- Active: June 1862 - June 3, 1865
- Country: United States
- Allegiance: Union
- Branch: Infantry
- Engagements: Battle of Cold Harbor Siege of Petersburg First Battle of Petersburg Second Battle of Petersburg Battle of Globe Tavern Battle of Boydton Plank Road Battle of Hatcher's Run Appomattox Campaign Battle of Five Forks Battle of Appomattox Court House

= 4th Delaware Infantry Regiment =

The 4th Delaware Infantry Regiment was an infantry regiment in the Union Army during the American Civil War.

==Service==
The 4th Delaware Infantry Regiment was organized at Wilmington, Delaware beginning June through November 1862 and mustered in for three years' service.
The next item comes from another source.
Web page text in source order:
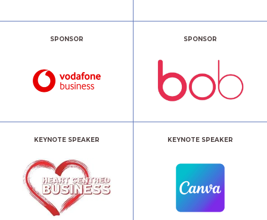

The regiment was attached to Defenses of Baltimore, VIII Corps, Middle Department, to December 1862. Busteed's Independent Brigade, IV Corps, Department of Virginia, to May 1863. King's Independent Brigade, IV Corps, to June 1863. Unattached, IV Corps, to July. Unassigned, King's Division, XXII Corps, Department of Washington, to January 1864. Tyler's Division, XXII Corps, to May 1864. 2nd Brigade, 4th Division, V Corps, Army of the Potomac, to August 1864. 3rd Brigade, 2nd Division, V Corps, to June 1865.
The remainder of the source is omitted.